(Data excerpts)
━━━━━━━━━━━━━━━━━━━━━━━━━━━━━━

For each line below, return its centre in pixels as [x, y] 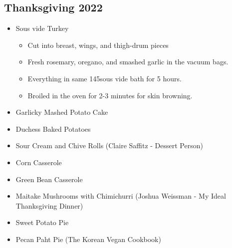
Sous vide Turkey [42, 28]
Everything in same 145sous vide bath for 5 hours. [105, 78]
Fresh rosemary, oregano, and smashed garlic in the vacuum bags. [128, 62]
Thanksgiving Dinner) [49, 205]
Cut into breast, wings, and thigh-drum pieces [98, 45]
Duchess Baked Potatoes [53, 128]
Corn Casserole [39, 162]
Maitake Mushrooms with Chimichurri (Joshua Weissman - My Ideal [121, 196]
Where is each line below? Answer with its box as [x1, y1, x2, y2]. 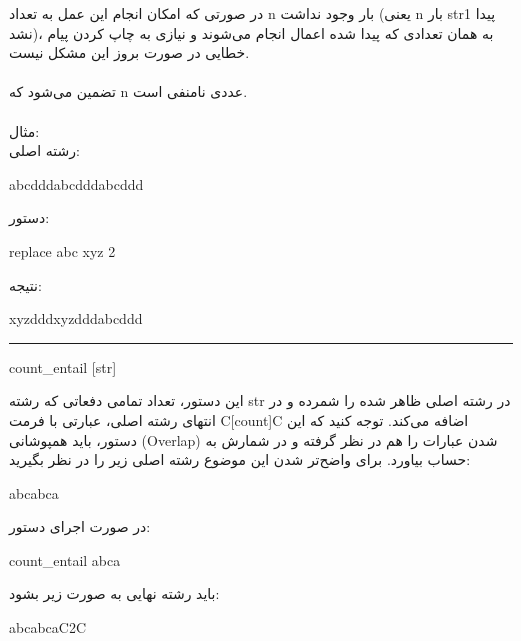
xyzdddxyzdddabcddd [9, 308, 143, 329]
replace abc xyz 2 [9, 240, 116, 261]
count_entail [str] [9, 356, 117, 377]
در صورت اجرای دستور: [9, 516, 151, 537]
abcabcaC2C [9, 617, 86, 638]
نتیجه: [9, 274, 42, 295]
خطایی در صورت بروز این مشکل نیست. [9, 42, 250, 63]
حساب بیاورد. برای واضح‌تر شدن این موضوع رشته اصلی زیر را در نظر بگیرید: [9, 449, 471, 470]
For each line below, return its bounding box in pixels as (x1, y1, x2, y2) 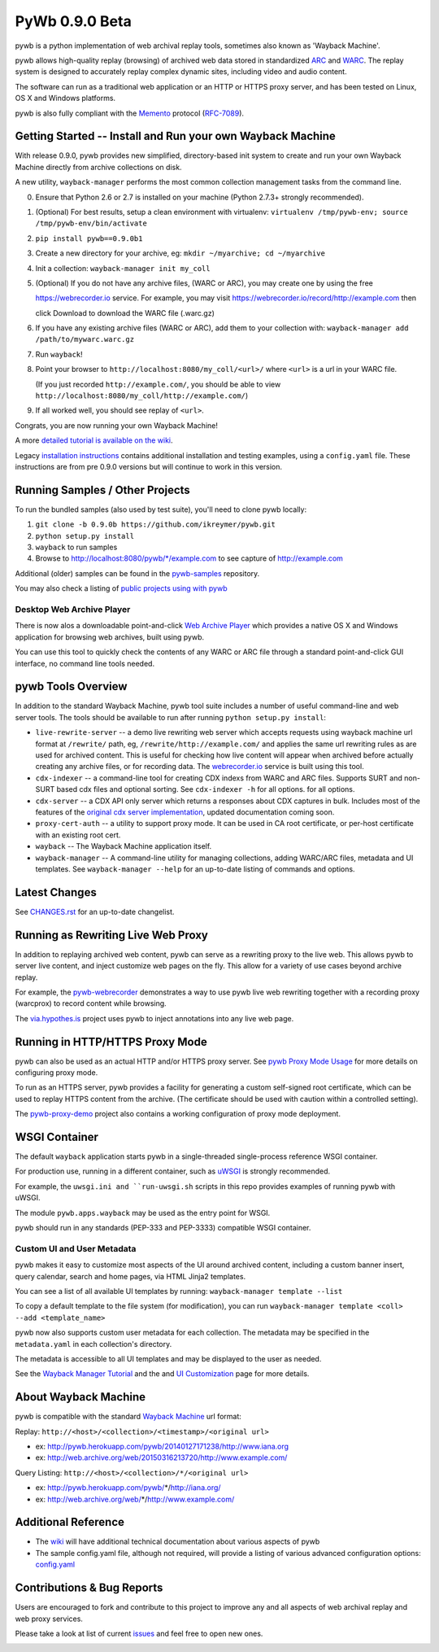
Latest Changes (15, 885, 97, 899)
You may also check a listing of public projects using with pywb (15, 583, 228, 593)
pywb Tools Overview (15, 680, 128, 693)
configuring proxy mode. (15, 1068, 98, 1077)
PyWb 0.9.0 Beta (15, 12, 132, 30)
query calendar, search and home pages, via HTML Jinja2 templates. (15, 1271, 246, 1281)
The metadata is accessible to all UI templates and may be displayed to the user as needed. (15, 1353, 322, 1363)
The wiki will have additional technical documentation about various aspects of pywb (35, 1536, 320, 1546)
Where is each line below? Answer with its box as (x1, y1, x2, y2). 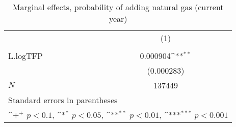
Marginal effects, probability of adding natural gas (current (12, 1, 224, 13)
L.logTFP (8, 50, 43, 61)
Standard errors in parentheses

━━━━━━━━━━━━━━━━━━━━━━━━━━━━━━

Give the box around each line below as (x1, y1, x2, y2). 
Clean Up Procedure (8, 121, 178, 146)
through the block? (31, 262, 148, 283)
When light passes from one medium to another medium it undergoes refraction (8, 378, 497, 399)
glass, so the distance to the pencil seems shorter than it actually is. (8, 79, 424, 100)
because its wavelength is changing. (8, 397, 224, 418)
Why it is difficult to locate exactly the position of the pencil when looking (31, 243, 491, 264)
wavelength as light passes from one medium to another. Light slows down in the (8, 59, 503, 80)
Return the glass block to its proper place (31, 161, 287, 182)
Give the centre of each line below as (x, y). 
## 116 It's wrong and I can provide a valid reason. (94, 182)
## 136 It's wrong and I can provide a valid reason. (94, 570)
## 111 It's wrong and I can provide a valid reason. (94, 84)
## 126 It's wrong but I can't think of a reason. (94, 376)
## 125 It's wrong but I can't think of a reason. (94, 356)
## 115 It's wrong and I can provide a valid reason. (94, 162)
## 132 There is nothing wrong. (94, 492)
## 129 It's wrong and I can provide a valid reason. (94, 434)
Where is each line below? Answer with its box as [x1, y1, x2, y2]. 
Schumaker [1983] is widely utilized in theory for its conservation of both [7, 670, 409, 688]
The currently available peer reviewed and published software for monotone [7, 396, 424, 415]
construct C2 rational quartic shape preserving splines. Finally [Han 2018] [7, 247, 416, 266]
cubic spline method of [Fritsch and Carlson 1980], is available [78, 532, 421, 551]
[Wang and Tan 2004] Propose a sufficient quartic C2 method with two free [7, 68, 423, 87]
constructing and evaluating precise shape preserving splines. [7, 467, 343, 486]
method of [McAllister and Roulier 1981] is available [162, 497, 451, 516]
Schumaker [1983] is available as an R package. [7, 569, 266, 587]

━━━━━━━━━━━━━━━━━━━━━━━━━━━━━━

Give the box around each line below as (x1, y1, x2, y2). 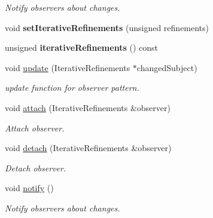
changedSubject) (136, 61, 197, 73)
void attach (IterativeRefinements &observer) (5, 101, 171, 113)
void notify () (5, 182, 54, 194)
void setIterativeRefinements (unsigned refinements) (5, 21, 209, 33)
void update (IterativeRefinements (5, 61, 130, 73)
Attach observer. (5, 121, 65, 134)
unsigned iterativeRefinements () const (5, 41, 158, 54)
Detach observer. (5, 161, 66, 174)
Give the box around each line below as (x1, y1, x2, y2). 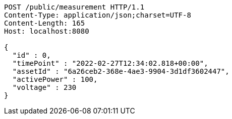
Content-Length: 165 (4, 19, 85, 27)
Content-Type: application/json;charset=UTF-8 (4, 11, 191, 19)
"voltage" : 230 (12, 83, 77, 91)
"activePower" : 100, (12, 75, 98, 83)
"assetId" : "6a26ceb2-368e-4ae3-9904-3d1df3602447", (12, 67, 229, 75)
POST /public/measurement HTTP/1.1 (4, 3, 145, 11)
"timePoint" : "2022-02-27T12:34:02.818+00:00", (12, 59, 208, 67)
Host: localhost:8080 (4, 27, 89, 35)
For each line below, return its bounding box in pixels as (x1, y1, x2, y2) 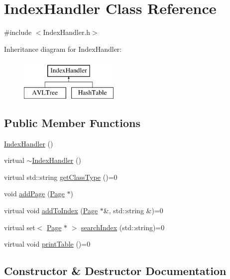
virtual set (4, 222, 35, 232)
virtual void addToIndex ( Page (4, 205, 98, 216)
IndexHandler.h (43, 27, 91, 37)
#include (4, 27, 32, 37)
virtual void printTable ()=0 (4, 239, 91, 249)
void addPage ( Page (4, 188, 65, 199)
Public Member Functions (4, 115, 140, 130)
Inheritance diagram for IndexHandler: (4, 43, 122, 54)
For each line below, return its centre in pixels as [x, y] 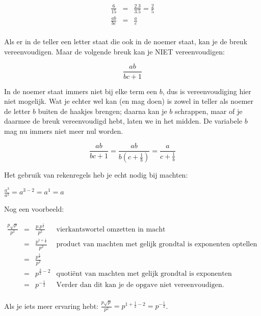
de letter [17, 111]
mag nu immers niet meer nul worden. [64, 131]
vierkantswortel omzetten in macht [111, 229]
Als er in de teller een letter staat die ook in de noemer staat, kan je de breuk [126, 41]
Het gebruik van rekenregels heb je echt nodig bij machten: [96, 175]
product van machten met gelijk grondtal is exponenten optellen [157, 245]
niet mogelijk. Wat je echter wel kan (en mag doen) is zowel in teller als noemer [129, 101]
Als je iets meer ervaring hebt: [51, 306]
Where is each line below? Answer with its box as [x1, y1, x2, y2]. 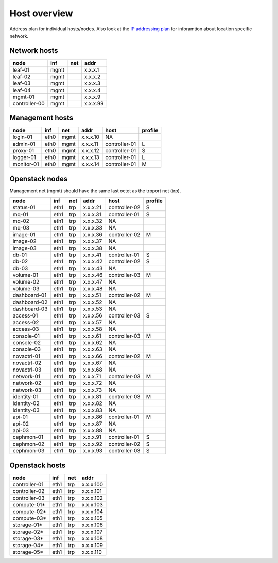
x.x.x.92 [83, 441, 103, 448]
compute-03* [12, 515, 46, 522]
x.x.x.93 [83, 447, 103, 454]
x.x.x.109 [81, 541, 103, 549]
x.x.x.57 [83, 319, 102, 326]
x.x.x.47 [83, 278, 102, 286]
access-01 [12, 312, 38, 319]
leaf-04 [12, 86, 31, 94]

━━━━━━━━━━━━━━━━━━━━━━━━━━━━━━

→ Exercise aim:
Each line holding the word "pencil" must be copied from the data.

→ Exercise result:
glass, so the distance to the pencil seems shorter than it actually is. (8, 79, 424, 100)
Why it is difficult to locate exactly the position of the pencil when looking (31, 243, 491, 264)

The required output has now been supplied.